Castillo de Santorcaz, foto de Pedro Ma Vargas Arévalo

    Fernando Rodriguez de Covarrubias, Arzobispo de Toledo de 1276 a 1280, dirige desde Torrelaguna el 19 de diciembre de 1277, tiempos de Alfonso X "El Sabio", la CARTA DE FUEROS que da a sus vasallos de Santorcaz (el nombre del pueblo deriva de San Torcat, en honor de Torcuato de Acci, el primero de los siete varones apostólicos enviados por Roma, en el siglo I, para evangelizar a España).

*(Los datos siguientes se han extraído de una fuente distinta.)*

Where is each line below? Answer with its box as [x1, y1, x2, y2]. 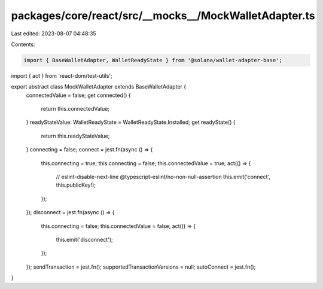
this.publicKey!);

   En el Castillo de Santorcaz sufrió cárcel durante siete años el torrelagunense Cardenal Cisneros:

   Extracto del libro CISNEROS. UN CARDENAL ENTRE DIOS Y EL REY. Carlos Navarro y Rodrigo. Guadarramistas Editorial  "...una gracia obtuvo al retirarse de Roma, que fue origen para él de hondas amarguras y grandes persecuciones. Le otorgó el papa un breve, en virtud del cual debía dársele posesión del primer beneficio que vacase en la diócesis de Toledo. El uso de estos tiempos, dice Flechier, había introducido esta suerte de provisiones, llamadas bulas o gracias expectativas; pero contra ellas protestaban los obispos porque las suponían, y no sin razón, una mutilación de sus derechos y un ataque a su autoridad. Así es que cuando Cisneros quiso ocupar, apoyado en el breve pontificio, el arciprestazgo de Uceda, vacante en 1473 por muerte del que lo poseía, se encontró con que D. Alonso Carrillo, arzobispo de Toledo, había provisto dicho beneficio en uno de sus limosneros, y al tener noticia este prelado de la resistencia que opuso Cisneros a ser desposeído, resolvió usar con él de gran severidad, mandándole prender y haciéndole encerrar en la torre del mismo Uceda, esperando conseguir por este medio que renunciara a su beneficio. No se dobló Cisneros con la persecución, antes, por el contrario, manifestó aquella entereza de carácter que tanto crédito le había de dar más tarde como ministro y como prelado, puesta al servicio de causas más justas y desinteresadas, por lo cual aumentó la saña de Carrillo, que le hizo trasladar a más dura prisión, a la torre de Santorcaz, que entonces era la cárcel de los clérigos viciosos y rebeldes de la diócesis.
Durante los siete años que sufrió de cautiverio, Cisneros estuvo completamente entregado a la oración y al estudio, logrando su libertad, bien porque el arzobispo se rindiera a tanta firmeza, o se cansara de perseguirle, bien porque cediese a los ruegos de su sobrina la condesa de Buendía. No quiso, sin embargo, Cisneros seguir bajo la jurisdicción de un prelado que tan severo y hasta cruel se le había manifestado, por lo cual permutó su beneficio con la capellanía mayor de la iglesia catedral de Sigüenza, a cuya cabeza estaba entonces el justamente célebre cardenal Mendoza."
    En este castillo también fueron encarcelados otros personajes ilustres como la Princesa de Éboli y Charles Watteville de Joux, embajador de España ante Inglaterra en tiempos de Felipe IV,  por un incidente en Londres con la delegación francesa en la que hubo varios muertos y heridos saliendo victoriosa la parte española y por lo que el rey francés Luis XIV expulsó al embajador español en París y amenazó de guerra a España si no se depuraban responsabilidades. Charles tuvo que volver a España y fue encarcelado durante cuatro años en Santorcaz, de él dijo el primer ministro inglés Lord Clarendon:

 "Wateville era un hombre rudo, que parecía del campo, pero que realmente conocía las intrigas de la corte mejor que la mayoría de los españoles, y, excepto cuando su pasión lo sorprendió, fue cauteloso y astuto en sus negociaciones".